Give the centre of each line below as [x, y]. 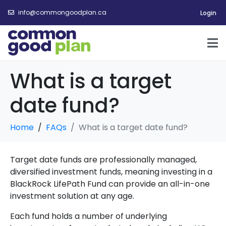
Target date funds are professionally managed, [103, 160]
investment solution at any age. [72, 196]
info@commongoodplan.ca [62, 12]
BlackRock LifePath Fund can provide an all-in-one [110, 184]
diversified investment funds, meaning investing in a [111, 172]
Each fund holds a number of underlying [89, 216]
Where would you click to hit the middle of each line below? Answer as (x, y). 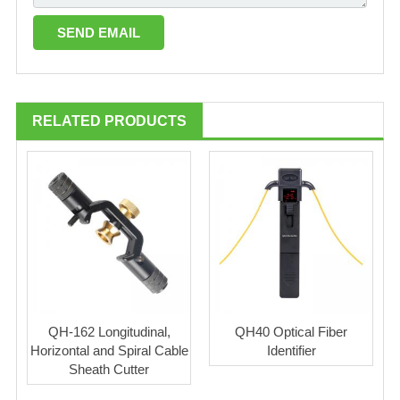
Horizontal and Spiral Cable (109, 350)
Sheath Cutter (109, 369)
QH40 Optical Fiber (291, 331)
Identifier (291, 350)
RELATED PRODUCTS (109, 121)
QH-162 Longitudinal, (109, 331)
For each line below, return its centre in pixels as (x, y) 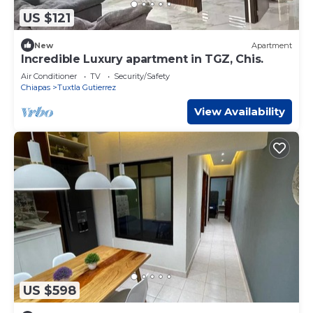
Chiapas (36, 88)
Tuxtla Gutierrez (87, 88)
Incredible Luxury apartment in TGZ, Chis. (142, 59)
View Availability (240, 112)
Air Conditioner (49, 77)
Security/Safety (142, 77)
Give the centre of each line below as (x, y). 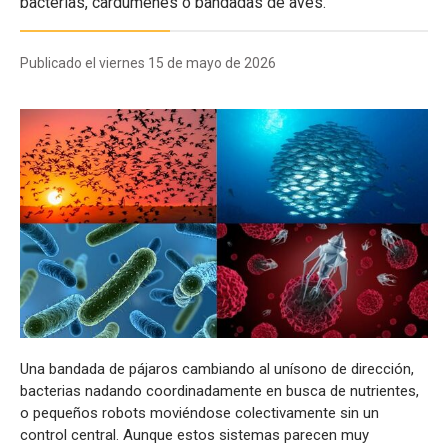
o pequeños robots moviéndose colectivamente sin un (199, 413)
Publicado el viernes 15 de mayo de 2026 (148, 62)
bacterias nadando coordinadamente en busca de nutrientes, (219, 391)
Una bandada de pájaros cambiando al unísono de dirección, (217, 369)
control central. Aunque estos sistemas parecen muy (194, 435)
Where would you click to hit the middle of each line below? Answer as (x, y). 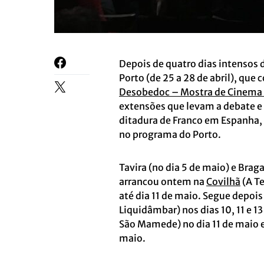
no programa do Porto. (170, 134)
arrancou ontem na (163, 181)
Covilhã (223, 181)
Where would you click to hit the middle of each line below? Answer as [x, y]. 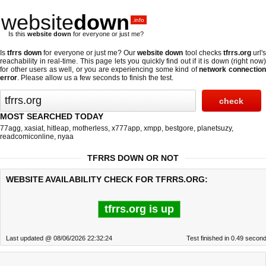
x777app [126, 128]
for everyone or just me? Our [90, 53]
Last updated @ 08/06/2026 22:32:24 [59, 238]
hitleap [58, 128]
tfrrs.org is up [139, 209]
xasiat [34, 128]
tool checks [203, 53]
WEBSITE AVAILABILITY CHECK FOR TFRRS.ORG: [107, 179]
=====
The listing above must be retyped word for word, without the pictures.

Give the centre of each line below as [x, y]. 
Target date funds are professionally managed, [103, 160]
investment solution at any age. [72, 196]
info@commongoodplan.ca [62, 12]
BlackRock LifePath Fund can provide an all-in-one [110, 184]
diversified investment funds, meaning investing in a [111, 172]
Each fund holds a number of underlying [89, 216]
Where would you click to hit the middle of each line below? Answer as (x, y). 
Horizontal and Spiral Cable (109, 350)
Sheath Cutter (109, 369)
QH40 Optical Fiber (291, 331)
Identifier (291, 350)
RELATED PRODUCTS (109, 121)
QH-162 Longitudinal, (109, 331)
For each line below, return its centre in pixels as (x, y) 
Chiapas (36, 88)
Tuxtla Gutierrez (87, 88)
Incredible Luxury apartment in TGZ, Chis. (142, 59)
View Availability (240, 112)
Air Conditioner (49, 77)
Security/Safety (142, 77)
Give the centre of each line below as (x, y). 
o pequeños robots moviéndose colectivamente sin un (199, 413)
Publicado el viernes 15 de mayo de 2026 (148, 62)
bacterias nadando coordinadamente en busca de nutrientes, (219, 391)
Una bandada de pájaros cambiando al unísono de dirección, (217, 369)
control central. Aunque estos sistemas parecen muy (194, 435)
Where would you click to hit the middle of each line below? Answer as (x, y). 
no programa do Porto. (170, 134)
arrancou ontem na (163, 181)
Covilhã (223, 181)
Where would you click to hit the middle of each line below? Answer as [x, y]. 
x777app [126, 128]
for everyone or just me? Our [90, 53]
Last updated @ 08/06/2026 22:32:24 [59, 238]
hitleap [58, 128]
tfrrs.org is up [139, 209]
xasiat [34, 128]
tool checks [203, 53]
WEBSITE AVAILABILITY CHECK FOR TFRRS.ORG: [107, 179]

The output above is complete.